2. Basic Concepts of Type Theory

Basic Concepts of Type Theory

In Type Theory, types are fundamental constructs that classify various entities in a formal system.

Each entity, known as a term, is assigned a type, indicating its nature or category.

Terms represent objects, values, or expressions within the system, while types categorize these terms based on their properties.

For example, in a simple type system, we might have types such as Bool, Nat, and λ, and corresponding terms like true, 42, and λx.x.

Judgments are statements or propositions about the relationship between terms and types, indicating whether a term belongs to a particular type.

In a type judgment, we use notation like term : type to express that a given term is of a specific type.

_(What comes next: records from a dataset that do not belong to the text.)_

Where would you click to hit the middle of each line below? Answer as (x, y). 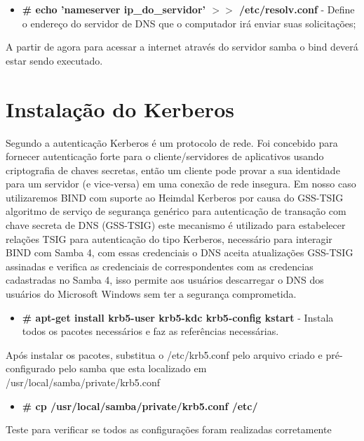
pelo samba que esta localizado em (133, 368)
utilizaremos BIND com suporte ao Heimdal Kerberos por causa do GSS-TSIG (175, 197)
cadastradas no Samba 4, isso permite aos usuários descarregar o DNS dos (165, 280)
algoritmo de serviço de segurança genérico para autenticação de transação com (176, 211)
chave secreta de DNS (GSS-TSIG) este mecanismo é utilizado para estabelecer (176, 225)
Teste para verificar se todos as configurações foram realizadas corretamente (169, 429)
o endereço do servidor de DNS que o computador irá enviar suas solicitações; (189, 23)
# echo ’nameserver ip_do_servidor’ (114, 9)

For instance, true : Bool indicates that the term true belongs to the type Bool.

Lab Activity: Simple Type Checking

Let's implement a basic type checker for a simple language with Boolean and Natural Number types.

def type_check(term):
    if term in ["true", "false"]:
        return "Bool"
    elif term.isdigit():
        return "Nat"
    else:
        raise ValueError("Unknown term")

def main():
    terms = ["true", "42", "add", "hello"]
    for term in terms:
        try:
            result = type_check(term)
            print("Term:", term, "Type:", result)
        except ValueError as e:
            print("Error:", e)

if __name__ == "__main__":
    main()
  

The `type_check` function takes a term as input and returns its type if it belongs to a known type category, otherwise raises an error.

We define the type categories based on the known terms such as Boolean literals and natural numbers.

You can then test the type checker with various terms and observe the judgments made about their types.